Recorded data:
##############################

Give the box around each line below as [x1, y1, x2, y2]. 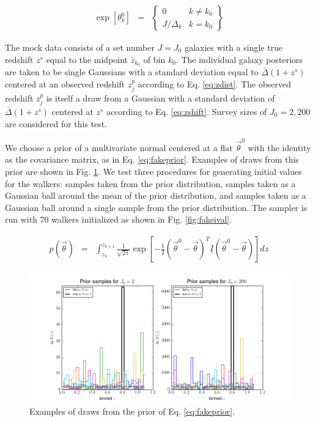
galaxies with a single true [185, 41, 283, 54]
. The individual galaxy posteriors [175, 53, 303, 65]
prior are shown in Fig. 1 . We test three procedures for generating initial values [5, 165, 302, 178]
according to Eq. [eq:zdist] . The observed [138, 78, 291, 91]
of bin [143, 53, 166, 65]
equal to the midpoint [46, 53, 128, 65]
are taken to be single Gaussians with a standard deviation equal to [5, 65, 259, 78]
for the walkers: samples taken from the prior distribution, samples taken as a [5, 177, 296, 190]
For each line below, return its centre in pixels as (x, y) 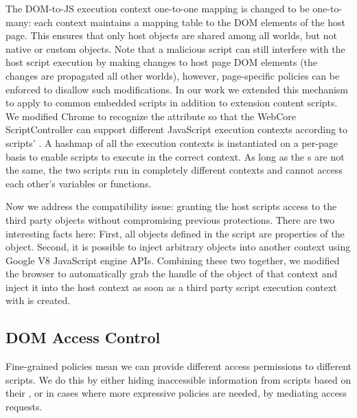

##############################

Work required ->
Word for word, give the entries back in full; the pictures do not belong in the copy.

Result for this exercise ->
Give the box around each line below as [x1, y1, x2, y2]. 
galaxies with a single true [185, 41, 283, 54]
. The individual galaxy posteriors [175, 53, 303, 65]
prior are shown in Fig. 1 . We test three procedures for generating initial values [5, 165, 302, 178]
according to Eq. [eq:zdist] . The observed [138, 78, 291, 91]
of bin [143, 53, 166, 65]
equal to the midpoint [46, 53, 128, 65]
are taken to be single Gaussians with a standard deviation equal to [5, 65, 259, 78]
for the walkers: samples taken from the prior distribution, samples taken as a [5, 177, 296, 190]
For each line below, return its centre in pixels as (x, y) 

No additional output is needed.